--- Stored data Enclosed Below ---

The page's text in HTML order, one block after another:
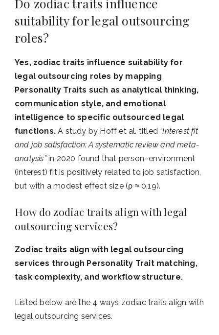
suitability for legal outsourcing
roles?
Yes, zodiac traits influence suitability for
legal outsourcing roles by mapping
Personality Traits such as analytical thinking,
communication style, and emotional
intelligence to specific outsourced legal
functions. A study by Hoff et al. titled “Interest fit
and job satisfaction: A systematic review and meta-
analysis”in 2020 found that person–environment
(interest) fit is positively related to job satisfaction,
but with a modest effect size (ρ ≈ 0.19).
How do zodiac traits align with legal
outsourcing services?
Zodiac traits align with legal outsourcing
services through Personality Trait matching,
task complexity, and workflow structure.
Listed below are the 4 ways zodiac traits align with
legal outsourcing services.

--- End of Enclosed Stored data ---

--- What needs to be done ---
All lines above from the one with "intelligence to specific outsourced legal" to the one with "(interest) fit is", inclusive, should be copied exactly, and no other lines.

--- Answer box ---
intelligence to specific outsourced legal
functions. A study by Hoff et al. titled “Interest fit
and job satisfaction: A systematic review and meta-
analysis”in 2020 found that person–environment
(interest) fit is positively related to job satisfaction,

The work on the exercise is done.